◆ **TASK TO COMPLETE**: Among the entries below, please show each line that carries the word "Billingsley".

Stored entries:
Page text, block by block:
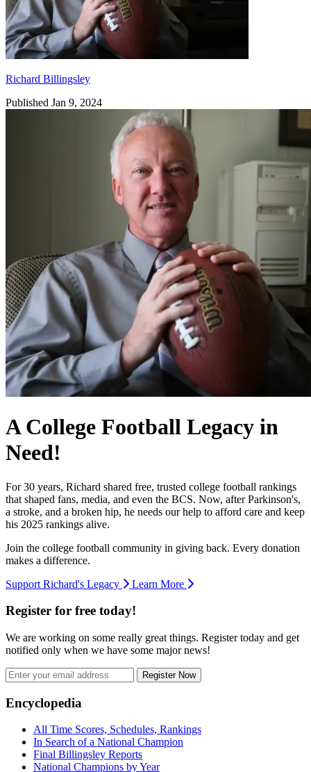
Richard Billingsley
Published Jan 9, 2024
A College Football Legacy in
Need!
For 30 years, Richard shared free, trusted college football rankings
that shaped fans, media, and even the BCS. Now, after Parkinson's,
a stroke, and a broken hip, he needs our help to afford care and keep
his 2025 rankings alive.
Join the college football community in giving back. Every donation
makes a difference.
Support Richard's Legacy
Learn More
Register for free today!
We are working on some really great things. Register today and get
notified only when we have some major news!
Register Now
Footer
Encyclopedia
All Time Scores, Schedules, Rankings
In Search of a National Champion
Final Billingsley Reports
National Champions by Year
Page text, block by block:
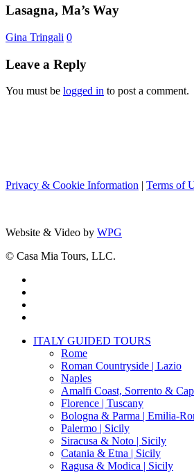
Lasagna, Ma’s Way
Gina Tringali 0
Leave a Reply
You must be logged in to post a comment.
Privacy & Cookie Information | Terms of
Website & Video by WPG
© Casa Mia Tours, LLC.
Close
ITALY GUIDED TOURS
Rome
Roman Countryside | Lazio
Naples
Amalfi Coast, Sorrento &
Florence | Tuscany
Bologna & Parma | Emilia-
Palermo | Sicily
Siracusa & Noto | Sicily
Catania & Etna | Sicily
Ragusa & Modica | Sicily

◆ **SOLUTION FOR THIS EXERCISE**:
Richard Billingsley
Final Billingsley Reports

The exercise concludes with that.